Using an indicator to determine whether your in the probability sample, or the non-probability sample. Then use logistic regression to estimate the probability of being in that non-probability sample as a function of all these other variables (age, gender etc.)

- **"Calibration" Approach"**
    - **Compute weights for responding units** in a non-probability sample that allow weighted sampled to mirror a known population
        - We want it to mirror the population, so we determine the weights of say males vs females then down/up grade each weight based off what the population represents.
        - This is specifically important if this characteristic (kind of imbalance) is correlated with a variable we are interested in that we ultimately want to make population statements about. 
        - If our sample looks more like the population in terms of a characteristic that has a strong correlation with our variables of interest, we'll get closer and closer to making unbiased statements about the population. 
        - **Limitation**: if weighting factor not related to variable(s) of interest will not reduce possible sampling bias
        
**Example**

API to extract info from several hundred thousand tweets and indicator of support for President Trump computed. 
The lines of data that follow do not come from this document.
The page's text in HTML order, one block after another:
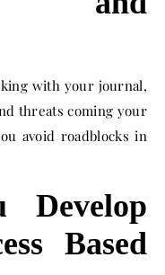
with your journal,
threats coming your
avoid roadblocks in
Based
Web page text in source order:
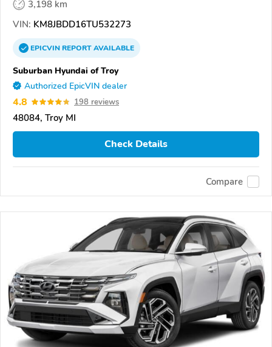
3,198 km
VIN: KM8JBDD16TU532273
EPICVINREPORTAVAILABLE
Suburban Hyundai of Troy
Authorized EpicVIN dealer
4.8 198 reviews
48084, Troy MI
Check Details
Compare
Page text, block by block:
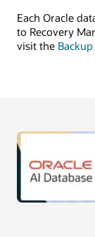
Each Oracle
to Recovery
visit the
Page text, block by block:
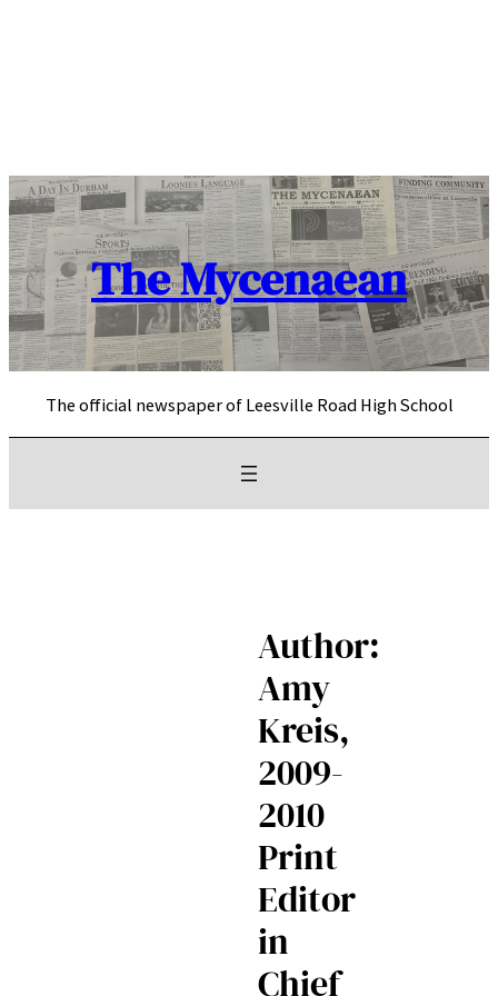
The Mycenaean
The official newspaper of Leesville Road High School
Author:
Amy
Kreis,
2009-
2010
Print
Editor
in
Chief
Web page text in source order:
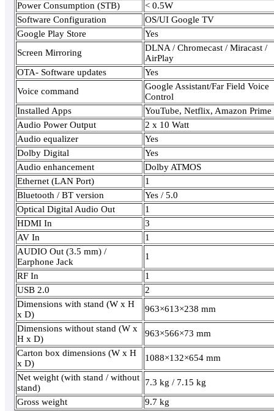
Power Consumption (STB)
< 0.5W
Software Configuration
OS/UI Google TV
Google Play Store
Yes
Screen Mirroring
DLNA / Chromecast / Miracast /
AirPlay
OTA- Software updates
Yes
Voice command
Google Assistant/Far Field Voice
Control
Installed Apps
YouTube, Netflix, Amazon Prime
Audio Power Output
2 x 10 Watt
Audio equalizer
Yes
Dolby Digital
Yes
Audio enhancement
Dolby ATMOS
Ethernet (LAN Port)
1
Bluetooth / BT version
Yes / 5.0
Optical Digital Audio Out
1
HDMI In
3
AV In
1
AUDIO Out (3.5 mm) /
Earphone Jack
1
RF In
1
USB 2.0
2
Dimensions with stand (W x H
x D)
963×613×238 mm
Dimensions without stand (W x
H x D)
963×566×73 mm
Carton box dimensions (W x H
x D)
1088×132×654 mm
Net weight (with stand / without
stand)
7.3 kg / 7.15 kg
Gross weight
9.7 kg
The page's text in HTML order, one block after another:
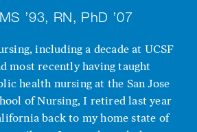
’93, RN, PhD ’07
including a decade at UCSF
most recently having taught
health nursing at the San Jose
of Nursing, I retired last year
back to my home state of
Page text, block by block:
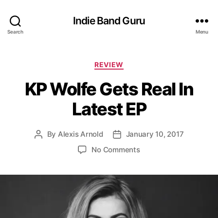
Search
Indie Band Guru
Menu
C
t
e
g
o
e
REVIEW
KP Wolfe Gets Real In
Latest EP
P
a
By Alexis Arnold
P
d
a
t
January 10, 2017
No Commentso
o
l
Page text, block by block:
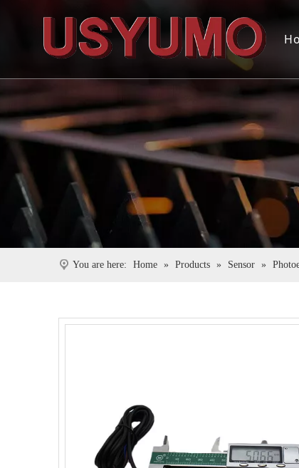
You are here: Home » Products » Sensor »

- **Probability** of a tweet being selected **cannot be determined**.  
- **Twitter users not a random sample** of a larger population
- **Lots of data**
    - High Potential for sampling bias
    - lack of representation: may only capture people with strong opinions

**Whats next?**

- **Sampling distributions and sampling variance** 
    - How to estimate features of these distributions based on only one probability sample. 
- **Examples of making population inferences**
    - Based on type of sample selected
- Introduce **model-based** approaches to analyzing data

## Probability Sampling: Sampling Variance & Sampling Distributions

### What is a Sampling Distribution?

Example: **Normal Distribution** (bell curve)
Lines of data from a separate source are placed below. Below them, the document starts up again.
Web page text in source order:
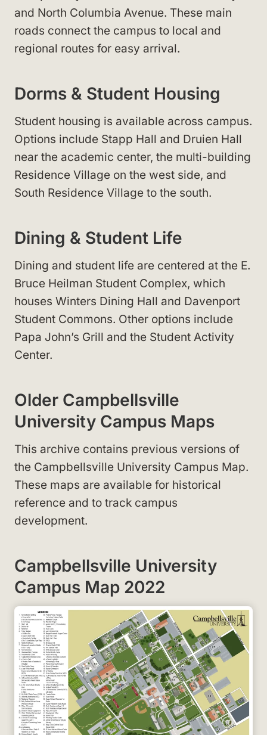
and North Columbia Avenue. These main
roads connect the campus to local and
regional routes for easy arrival.
Dorms & Student Housing
Student housing is available across campus.
Options include Stapp Hall and Druien Hall
near the academic center, the multi-building
Residence Village on the west side, and
South Residence Village to the south.
Dining & Student Life
Dining and student life are centered at the E.
Bruce Heilman Student Complex, which
houses Winters Dining Hall and Davenport
Student Commons. Other options include
Papa John’s Grill and the Student Activity
Center.
Older Campbellsville
University Campus Maps
This archive contains previous versions of
the Campbellsville University Campus Map.
These maps are available for historical
reference and to track campus
development.
Campbellsville University
Campus Map 2022
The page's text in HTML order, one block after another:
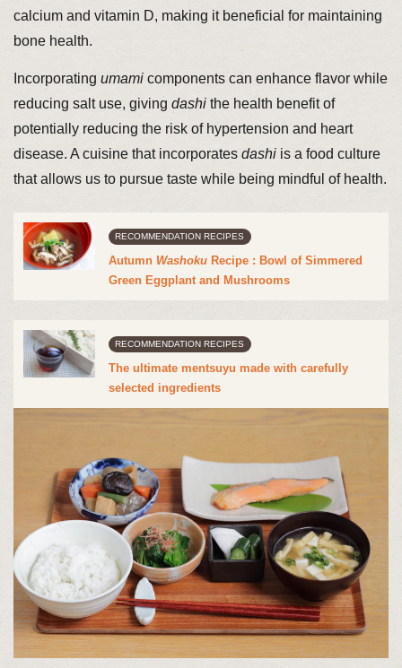
calcium and vitamin D, making it beneficial for maintaining
bone health.
Incorporating umamicomponents can enhance flavor while
reducing salt use, giving dashithe health benefit of
potentially reducing the risk of hypertension and heart
disease. A cuisine that incorporates dashiis a food culture
that allows us to pursue taste while being mindful of health.
RECOMMENDATION RECIPES
Autumn WashokuRecipe : Bowl of Simmered
Green Eggplant and Mushrooms
RECOMMENDATION RECIPES
The ultimate mentsuyu made with carefully
selected ingredients
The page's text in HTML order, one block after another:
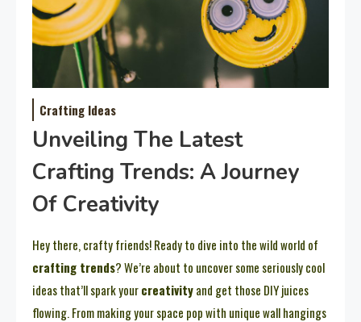
Crafting Ideas
Unveiling The Latest
Crafting Trends: A Journey
Of Creativity
Hey there, crafty friends! Ready to dive into the wild world of
crafting trends? We’re about to uncover some seriously cool
ideas that’ll spark yourcreativityand get those DIY juices
flowing. From making your space pop with unique wall hangings
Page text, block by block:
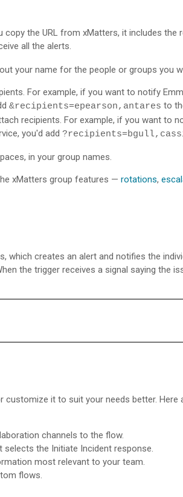
copy the URL from xMatters, it includes the
all the alerts.
your name for the people or groups you
For example, if you want to notify
&recipients=epearson,antares to
recipients. For example, if you want to
you'd add
in your group names.
xMatters group features — rotations,
, which creates an alert and notifies the
the trigger receives a signal saying the
it to suit your needs better.
channels to the flow.
selects the Initiate Incident response.
most relevant to your team.
flows.
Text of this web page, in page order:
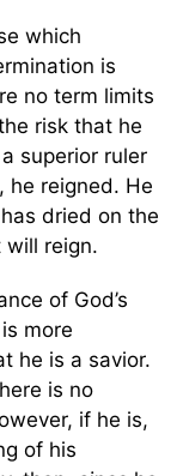
which
is
no term limits
risk that he
superior ruler
he reigned. He
dried on the
will reign.
of God’s
more
he is a savior.
is no
if he is,
of his
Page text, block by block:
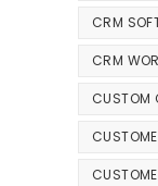
CRM
CRM
CUSTOM
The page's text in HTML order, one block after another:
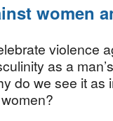
women
violence
as a
do we see it as
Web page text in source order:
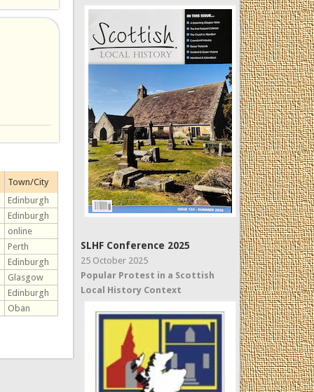
Town/City
Edinburgh
Edinburgh
online
Perth
Edinburgh
Glasgow
Edinburgh
Oban
SLHF Conference 2025
25 October 2025
Popular Protest in a Scottish
Local History Context
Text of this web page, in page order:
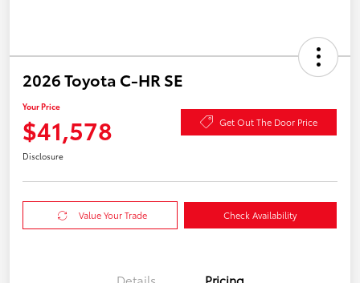
2026 Toyota C-HR SE
Your Price
$41,578 Get Out The Door Price
Disclosure
Value Your Trade Check Availability
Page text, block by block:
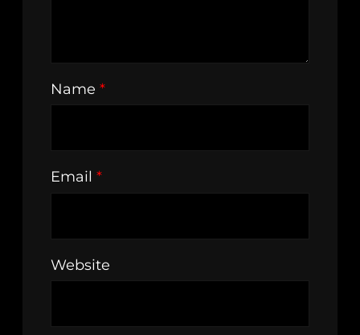
Name *
Email *
Website

- **Assume** values on variable of interest would follow certain distributions _if we could measure entire population_

- When we select probability samples to make inferential statements about larger populations, we refer to a **sampling distribution**
- **Sampling Distribution** is a distribution of **survey estimates** we would see if we selected many random samples using **same sample design** and **computed an estimate from each**

#### Key Properties
- **Hypothetical** What would happen if we had luxury of drawing thousands of probability samples and measuring each of them?
- Generally very **different in appearance from distribution of values on a single variable of interest...**
- With **large enough probability sample size**, sampling distribution of estimates will look like a **normal distribution**, regardless of what estimates are being computed. **Central Limit Theorem: CLT**

**CLT** The larger our sample size gets, the more that this distribution of estimates is going to tend towards normality as we draw more and more estimates. 

### What is a Sampling Variance?

- **Sampling Variance** is the variability in the estimates described by the sampling distribution. 
- Because we select a **sample** and do not measure everyone in a **population** a survey estimate based on a **single sample will not** be exactly equal to the population quantity of interest (we are selecting cases at random)



A sampling distribution is the distribution of all possible estimates that would aris from hypothetical repeated sampling, and larger sample sizes will result in a sampling distribution with less variance, meaning that estimates are more precise.